━━━ Source information ━━━
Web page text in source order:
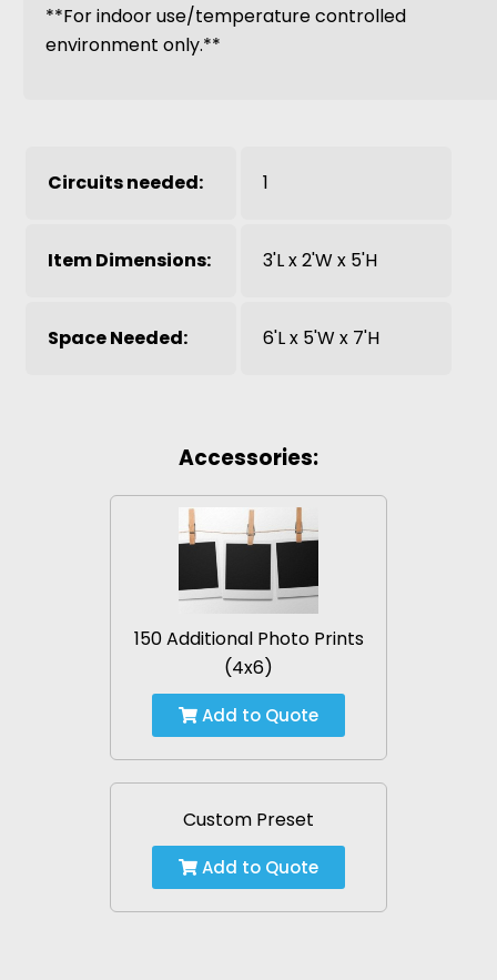
**For indoor use/temperature controlled
environment only.**
Circuits needed: 1
Item Dimensions: 3'L x 2'W x 5'H
Space Needed: 6'L x 5'W x 7'H
Accessories:
150 Additional Photo Prints
(4x6)
Add to Quote
Custom Preset
Add to Quote
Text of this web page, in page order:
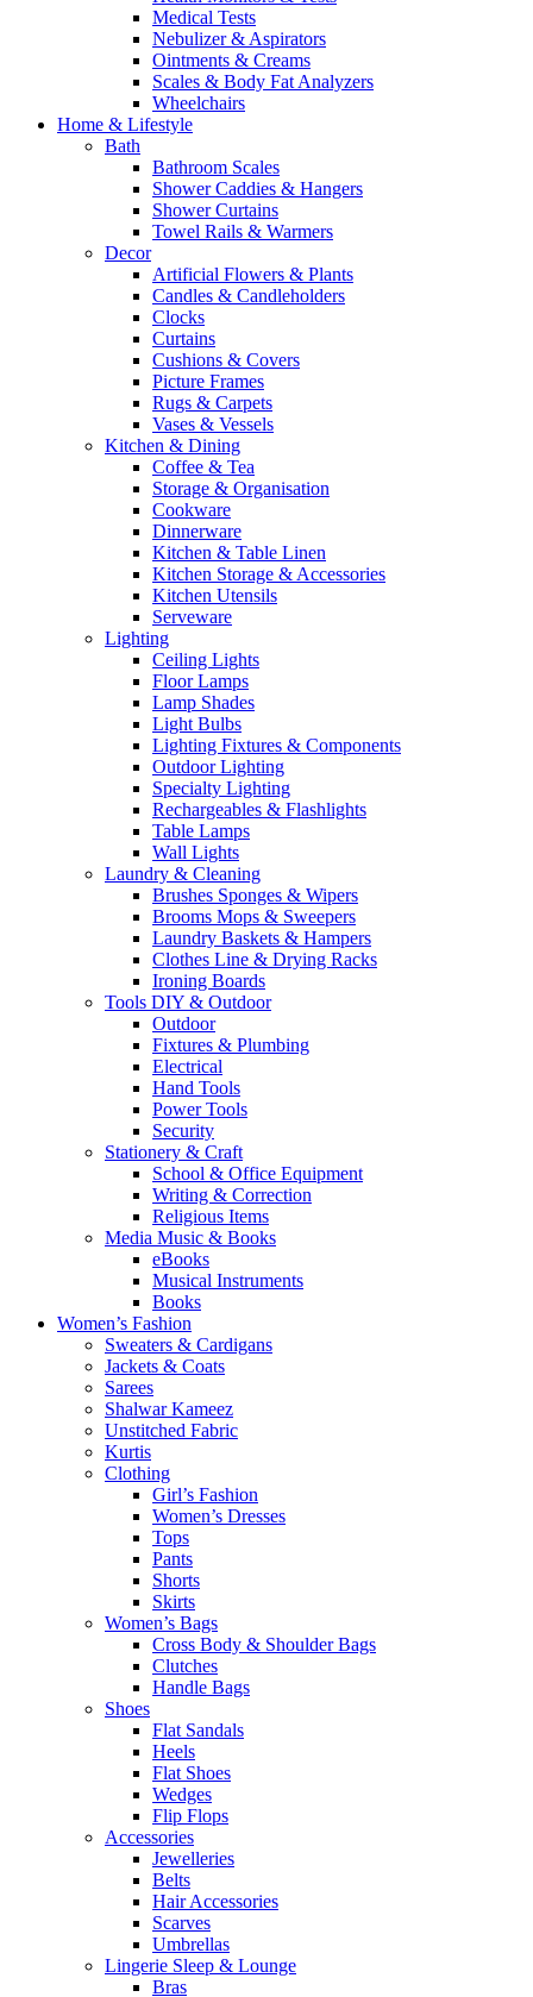
Medical Tests
Nebulizer & Aspirators
Ointments & Creams
Scales & Body Fat Analyzers
Wheelchairs
Home & Lifestyle
Bath
Bathroom Scales
Shower Caddies & Hangers
Shower Curtains
Towel Rails & Warmers
Decor
Artificial Flowers & Plants
Candles & Candleholders
Clocks
Curtains
Cushions & Covers
Picture Frames
Rugs & Carpets
Vases & Vessels
Kitchen & Dining
Coffee & Tea
Storage & Organisation
Cookware
Dinnerware
Kitchen & Table Linen
Kitchen Storage & Accessories
Kitchen Utensils
Serveware
Lighting
Ceiling Lights
Floor Lamps
Lamp Shades
Light Bulbs
Lighting Fixtures & Components
Outdoor Lighting
Specialty Lighting
Rechargeables & Flashlights
Table Lamps
Wall Lights
Laundry & Cleaning
Brushes Sponges & Wipers
Brooms Mops & Sweepers
Laundry Baskets & Hampers
Clothes Line & Drying Racks
Ironing Boards
Tools DIY & Outdoor
Outdoor
Fixtures & Plumbing
Electrical
Hand Tools
Power Tools
Security
Stationery & Craft
School & Office Equipment
Writing & Correction
Religious Items
Media Music & Books
eBooks
Musical Instruments
Books
Women’s Fashion
Sweaters & Cardigans
Jackets & Coats
Sarees
Shalwar Kameez
Unstitched Fabric
Kurtis
Clothing
Girl’s Fashion
Women’s Dresses
Tops
Pants
Shorts
Skirts
Women’s Bags
Cross Body & Shoulder Bags
Clutches
Handle Bags
Shoes
Flat Sandals
Heels
Flat Shoes
Wedges
Flip Flops
Accessories
Jewelleries
Belts
Hair Accessories
Scarves
Umbrellas
Lingerie Sleep & Lounge
Bras
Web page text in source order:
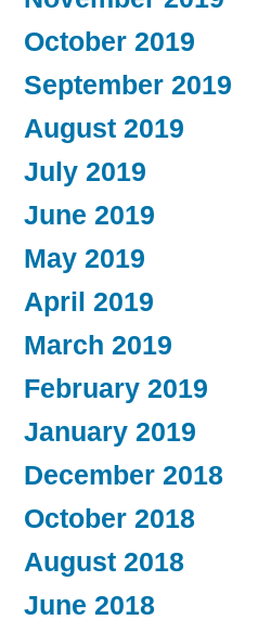
October 2019
September 2019
August 2019
July 2019
June 2019
May 2019
April 2019
March 2019
February 2019
January 2019
December 2018
October 2018
August 2018
June 2018
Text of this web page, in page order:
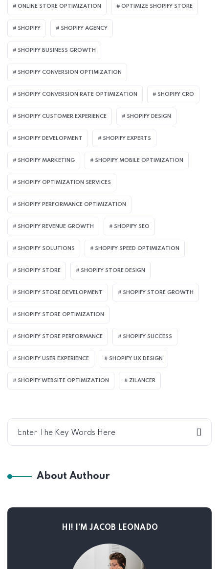
ONLINE STORE OPTIMIZATION OPTIMIZE SHOPIFY STORE
SHOPIFY SHOPIFY AGENCY
SHOPIFY BUSINESS GROWTH
SHOPIFY CONVERSION OPTIMIZATION
SHOPIFY CONVERSION RATE OPTIMIZATION SHOPIFY CRO
SHOPIFY CUSTOMER EXPERIENCE SHOPIFY DESIGN
SHOPIFY DEVELOPMENT SHOPIFY EXPERTS
SHOPIFY MARKETING SHOPIFY MOBILE OPTIMIZATION
SHOPIFY OPTIMIZATION SERVICES
SHOPIFY PERFORMANCE OPTIMIZATION
SHOPIFY REVENUE GROWTH SHOPIFY SEO
SHOPIFY SOLUTIONS SHOPIFY SPEED OPTIMIZATION
SHOPIFY STORE SHOPIFY STORE DESIGN
SHOPIFY STORE DEVELOPMENT SHOPIFY STORE GROWTH
SHOPIFY STORE OPTIMIZATION
SHOPIFY STORE PERFORMANCE SHOPIFY SUCCESS
SHOPIFY USER EXPERIENCE SHOPIFY UX DESIGN
SHOPIFY WEBSITE OPTIMIZATION ZILANCER
About Authour
HI! I’M JACOB LEONADO
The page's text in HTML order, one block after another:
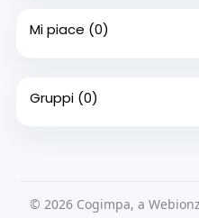
Mi piace (0)
Gruppi (0)
© 2026 Cogimpa, a
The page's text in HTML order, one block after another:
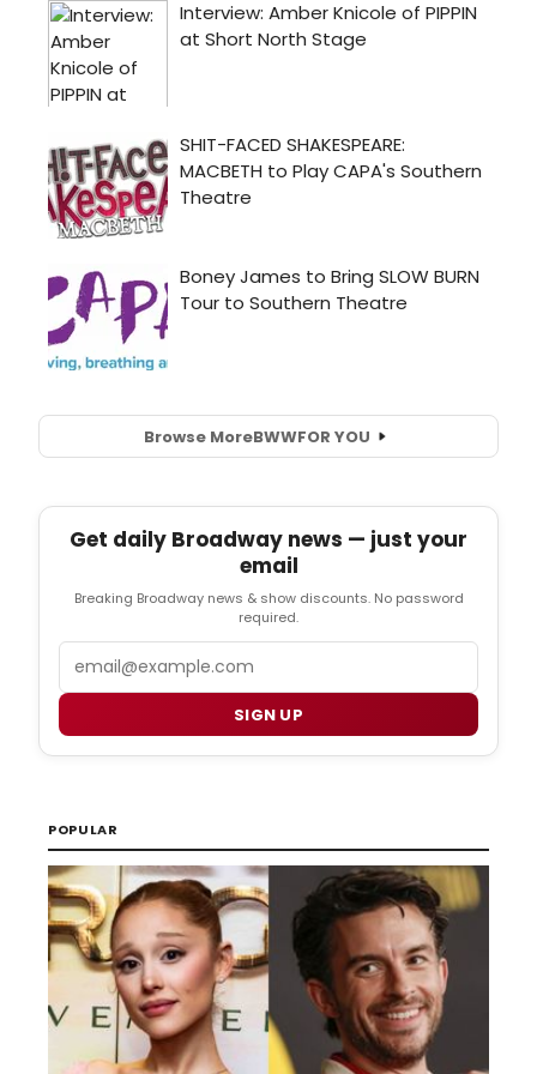
Browse MoreBWWFOR YOU
Get daily Broadway news — just your
email
Breaking Broadway news & show discounts. No password
required.
SIGN UP
POPULAR
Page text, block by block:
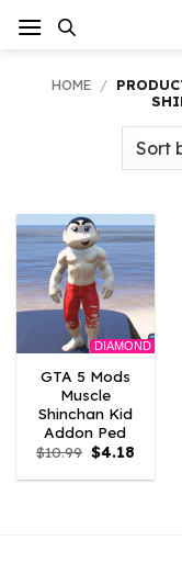
HOME /
DIAMOND
GTA 5 Mods
Muscle
Shinchan Kid
Addon Ped
$10.99 Original
price
was:
$4.18
is:
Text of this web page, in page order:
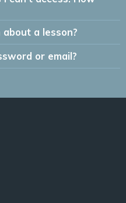
a lesson?
or email?
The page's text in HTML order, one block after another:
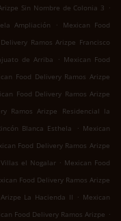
━━━
The task —
Nothing but the lines above, starting at the line that contains "January 2019" and ending at the line that contains "Browse MoreBWWFOR YOU", should be given again, exactly and without the pictures.

Answer for this exercise —
January 2019
December 2018
October 2018
August 2018
June 2018
Text of this web page, in page order:
ONLINE STORE OPTIMIZATION OPTIMIZE SHOPIFY STORE
SHOPIFY SHOPIFY AGENCY
SHOPIFY BUSINESS GROWTH
SHOPIFY CONVERSION OPTIMIZATION
SHOPIFY CONVERSION RATE OPTIMIZATION SHOPIFY CRO
SHOPIFY CUSTOMER EXPERIENCE SHOPIFY DESIGN
SHOPIFY DEVELOPMENT SHOPIFY EXPERTS
SHOPIFY MARKETING SHOPIFY MOBILE OPTIMIZATION
SHOPIFY OPTIMIZATION SERVICES
SHOPIFY PERFORMANCE OPTIMIZATION
SHOPIFY REVENUE GROWTH SHOPIFY SEO
SHOPIFY SOLUTIONS SHOPIFY SPEED OPTIMIZATION
SHOPIFY STORE SHOPIFY STORE DESIGN
SHOPIFY STORE DEVELOPMENT SHOPIFY STORE GROWTH
SHOPIFY STORE OPTIMIZATION
SHOPIFY STORE PERFORMANCE SHOPIFY SUCCESS
SHOPIFY USER EXPERIENCE SHOPIFY UX DESIGN
SHOPIFY WEBSITE OPTIMIZATION ZILANCER
About Authour
HI! I’M JACOB LEONADO
The page's text in HTML order, one block after another:
Mi piace (0)
Gruppi (0)
© 2026 Cogimpa, a
The page's text in HTML order, one block after another:
Browse MoreBWWFOR YOU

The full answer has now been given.